The time span from the appearance of the first abnormality to a possible malignant lesion is approximately 10 years.17 Brenner et al8 showed that the risk of transition from AAs to CRC was comparable among women and men but increased with age. The increased number of CRCs diagnosed at age 50 to 59 years may reflect a transition from adenomas that were present in individuals in their 40s.7 Regula et al5 suggested that a practical approach might be to recommend screening only in groups with NNS below a certain threshold. The NNS for adenoma, AAs, and CRC in our study were 5.4 (95% CI, 5.1-5.7), 20.0 (95% CI, 17.8-22.6), and 125.3 (95% CI, 92.8-173.6) in 50-to 54-year-old men, respectively, as compared with 9.3 (95% CI, 8.6-10.1), 34.0 (95% CI, 29.1-40), and 263.6 (95% CI, 170.8-431.2) for women of the same age, respectively.
The ages at which women reached a similar NNS to 50- to 54-year-old men were 60 to 64 years for both adenomas and AAs and 65 to 69 years for CRC. A comparable difference of 10 years in the NNS between the age groups of male and female participants has also been observed in other studies. Nguyen et al10 compared the NNS of 3 studies for AA, which were 21, 17, and 10 for men aged 50 to 54 years compared with 66, 28, and 50 for women of the same age. The ages at which women reached a similar NNS to 50- to 54-year-old men in these 3 studies were 60 to 64 years, 60 to 66 years, and 65 to 75 years, respectively. Our data are consistent with those reported by the studies mentioned.5,7,8,10
Most national guidelines recommend that screening programs for CRC start by age 50 years for both men and women of average risk, because the risk of CRC increases in the sixth decade of life.4,7,18 This assumption does not seem valid for both sexes because it has been observed that sex differences in the epidemiology of CRC have increased during the last few decades.6 There is considerable evidence that CRC incidence and mortality are higher in men than in women, and an age difference of approximately 4 to 8 years is when levels of risk are comparable.6,7,10,18
The choice to start screening in Austria at age 50 years is based on the increase of CRC prevalence at 60 years. In data from Statistics Austria,19 CRC incidence and mortality are twice as high in men than in women. Therefore, our data may be useful for deferring age-specific screening recommendations. It may be important to start CRC screening in men earlier than age 50 years to avoid higher prevalence in men.

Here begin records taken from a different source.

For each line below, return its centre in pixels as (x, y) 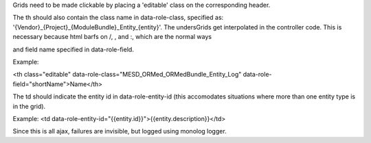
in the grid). (29, 106)
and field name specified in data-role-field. (73, 49)
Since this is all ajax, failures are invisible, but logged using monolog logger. (120, 131)
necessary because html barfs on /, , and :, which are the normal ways (112, 37)
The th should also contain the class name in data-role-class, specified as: (118, 18)
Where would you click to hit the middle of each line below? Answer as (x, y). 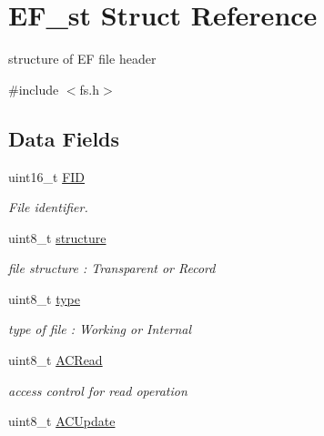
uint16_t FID (47, 176)
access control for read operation (98, 390)
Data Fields (64, 138)
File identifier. (48, 207)
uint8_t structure (57, 237)
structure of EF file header (82, 59)
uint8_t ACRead (56, 360)
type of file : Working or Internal (100, 329)
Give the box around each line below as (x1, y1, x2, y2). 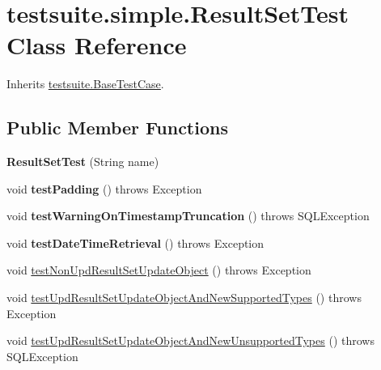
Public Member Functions (6, 115, 228, 140)
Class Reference (6, 28, 187, 62)
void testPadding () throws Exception (6, 180, 202, 197)
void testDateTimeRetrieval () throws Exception (6, 234, 265, 251)
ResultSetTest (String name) (6, 153, 159, 170)
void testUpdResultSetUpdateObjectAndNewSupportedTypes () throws (6, 289, 362, 306)
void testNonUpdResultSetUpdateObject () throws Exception (6, 262, 311, 279)
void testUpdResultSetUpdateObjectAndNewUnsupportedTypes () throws (6, 332, 375, 349)
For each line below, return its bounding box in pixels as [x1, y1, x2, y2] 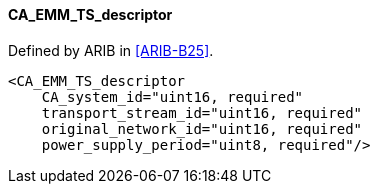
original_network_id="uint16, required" [41, 120, 363, 137]
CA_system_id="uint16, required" [41, 88, 304, 105]
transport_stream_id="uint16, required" [41, 104, 363, 121]
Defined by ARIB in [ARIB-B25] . [8, 41, 214, 59]
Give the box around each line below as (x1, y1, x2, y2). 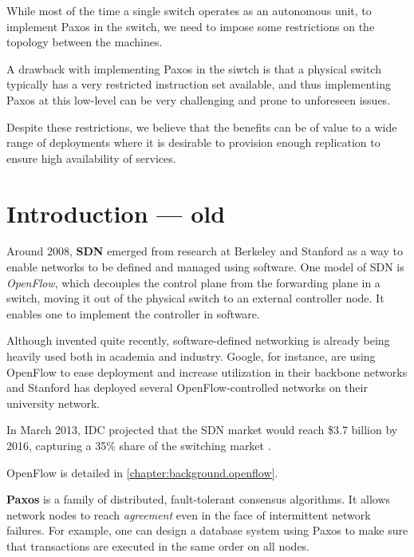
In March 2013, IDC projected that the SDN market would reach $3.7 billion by (6, 421, 398, 438)
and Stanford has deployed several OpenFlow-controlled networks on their (6, 379, 368, 396)
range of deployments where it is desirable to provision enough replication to (6, 134, 380, 151)
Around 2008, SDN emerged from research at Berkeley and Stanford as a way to (6, 243, 403, 259)
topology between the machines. (6, 34, 163, 50)
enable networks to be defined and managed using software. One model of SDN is (6, 259, 404, 275)
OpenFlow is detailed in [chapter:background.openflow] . (6, 464, 278, 480)
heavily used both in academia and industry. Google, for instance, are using (6, 348, 376, 365)
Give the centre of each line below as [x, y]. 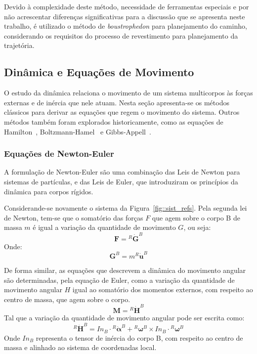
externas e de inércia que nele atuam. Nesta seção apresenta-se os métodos [117, 102]
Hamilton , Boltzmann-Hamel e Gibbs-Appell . [78, 131]
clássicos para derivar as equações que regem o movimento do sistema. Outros [122, 112]
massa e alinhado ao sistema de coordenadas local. [80, 347]
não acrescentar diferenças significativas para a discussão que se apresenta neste [125, 16]
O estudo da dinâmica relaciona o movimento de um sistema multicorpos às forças [128, 93]
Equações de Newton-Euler [59, 154]
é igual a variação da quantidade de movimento [104, 227]
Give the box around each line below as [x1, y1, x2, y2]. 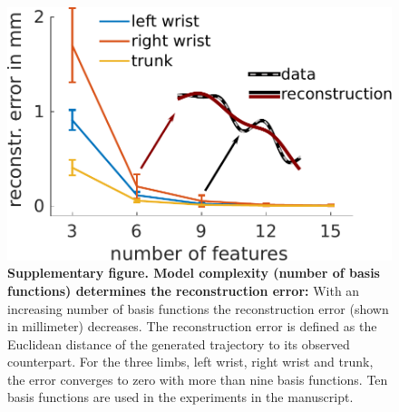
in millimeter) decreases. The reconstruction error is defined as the [7, 317, 377, 336]
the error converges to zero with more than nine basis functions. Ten [7, 369, 388, 388]
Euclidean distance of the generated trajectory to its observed [7, 334, 350, 353]
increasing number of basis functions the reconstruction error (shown [7, 299, 389, 318]
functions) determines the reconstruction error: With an [7, 280, 360, 299]
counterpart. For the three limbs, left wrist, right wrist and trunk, [7, 352, 374, 371]
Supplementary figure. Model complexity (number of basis [7, 263, 380, 282]
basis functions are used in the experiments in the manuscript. [7, 387, 354, 407]
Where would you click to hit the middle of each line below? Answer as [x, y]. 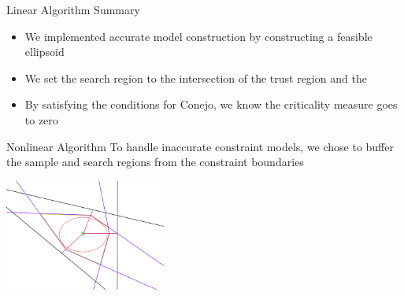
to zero [41, 119]
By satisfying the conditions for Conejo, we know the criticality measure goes [211, 104]
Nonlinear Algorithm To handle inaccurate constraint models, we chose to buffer [200, 146]
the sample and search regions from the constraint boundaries [155, 162]
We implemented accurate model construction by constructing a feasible [198, 36]
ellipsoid [44, 52]
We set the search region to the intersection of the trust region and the [196, 78]
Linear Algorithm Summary [73, 9]
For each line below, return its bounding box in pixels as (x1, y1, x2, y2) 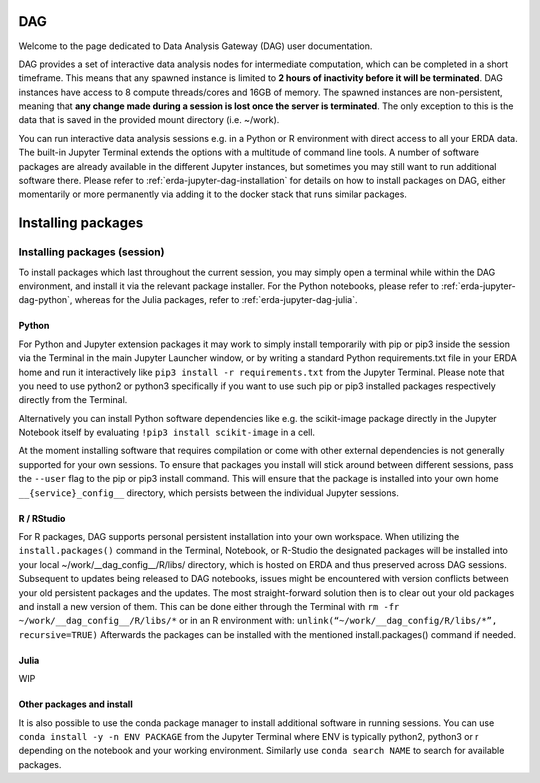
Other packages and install (18, 698, 134, 710)
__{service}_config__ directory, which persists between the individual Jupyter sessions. (18, 486, 399, 499)
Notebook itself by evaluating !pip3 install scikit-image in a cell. (18, 426, 315, 439)
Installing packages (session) (18, 245, 165, 259)
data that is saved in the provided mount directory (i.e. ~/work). (18, 114, 280, 126)
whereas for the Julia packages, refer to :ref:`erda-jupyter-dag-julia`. (74, 294, 358, 306)
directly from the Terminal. (18, 394, 128, 406)
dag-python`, (18, 294, 73, 306)
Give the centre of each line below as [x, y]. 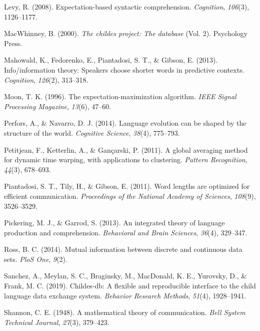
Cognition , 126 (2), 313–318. [46, 79]
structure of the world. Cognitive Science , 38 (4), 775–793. [92, 132]
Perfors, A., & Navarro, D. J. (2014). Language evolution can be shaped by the [125, 123]
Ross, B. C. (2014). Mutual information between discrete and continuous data [123, 249]
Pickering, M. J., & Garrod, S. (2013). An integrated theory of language [114, 223]
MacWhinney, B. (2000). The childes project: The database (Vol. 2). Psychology [126, 33]
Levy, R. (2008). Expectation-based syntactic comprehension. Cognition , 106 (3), [127, 7]
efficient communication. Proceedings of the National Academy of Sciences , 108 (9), [130, 196]
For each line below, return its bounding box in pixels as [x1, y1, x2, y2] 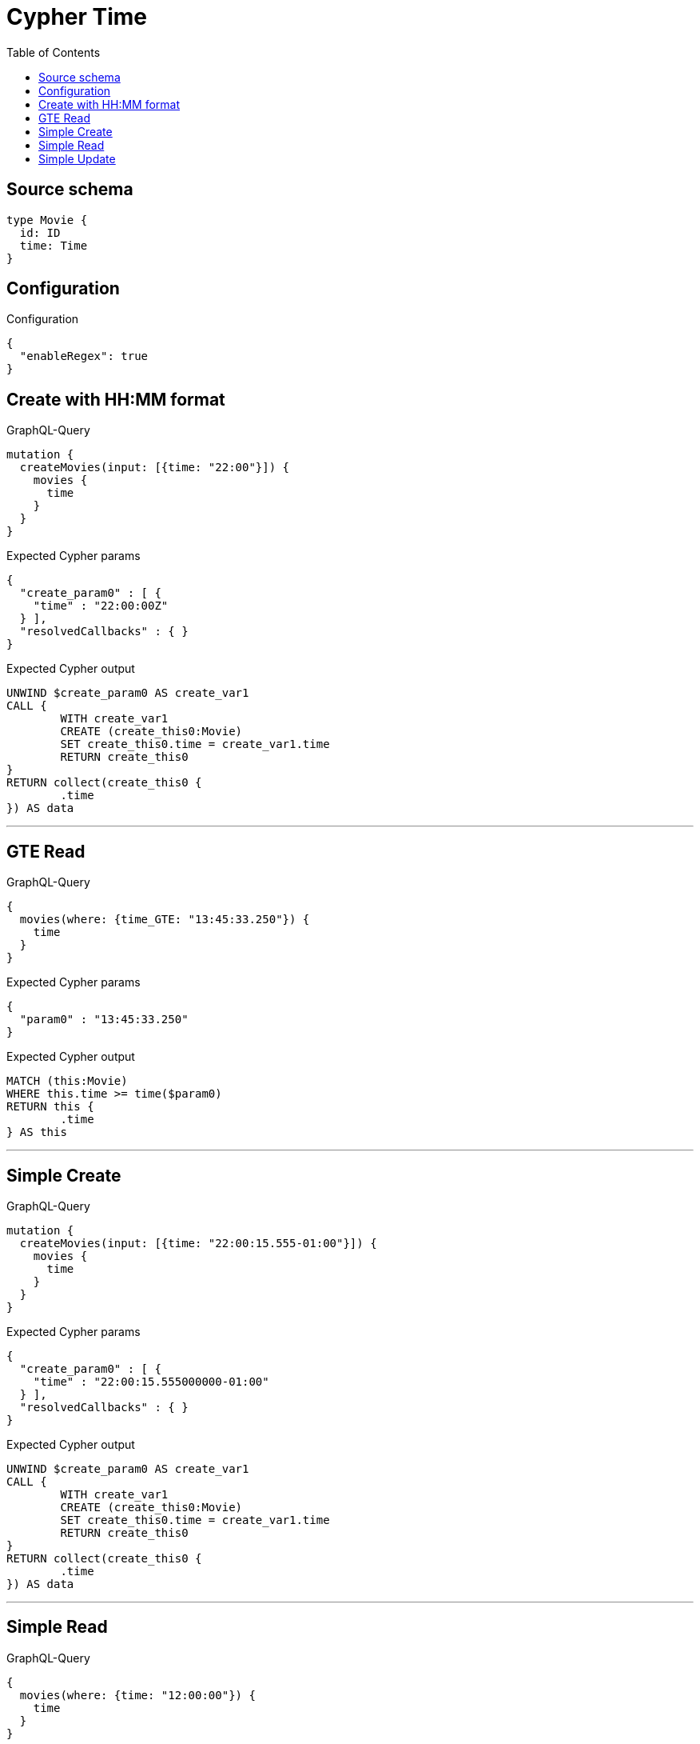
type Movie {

Nevertheless, deciding whether to adjust the age at which screening begins also requires considering whether the recommended age for women should be older or the recommended age for men younger. Sung et al18 suggested in the Asia Pacific consensus recommendations for colorectal cancer screening that women may start screening at later ages because of relatively low incidence of CRC at ages 50 to 55 years. Brenner et al6 suggested that the optimal age for screening initiation be 5 years older for women than for men but recommended keeping open both options, decreasing or increasing the age. Regula et al5 suggested recommending screening only in groups with NNS that are below a certain threshold, such as men aged 40 to 49 years with family history and women aged 50 to 59 years without family history, or men aged 50 years and women aged 60 years, since these groups had similar NNS. Furthermore, an unresolved challenge is determining the ideal NNS to find an AA in a screening population. For AA, we propose an NNS of 26 for both men and woman, which is not very high.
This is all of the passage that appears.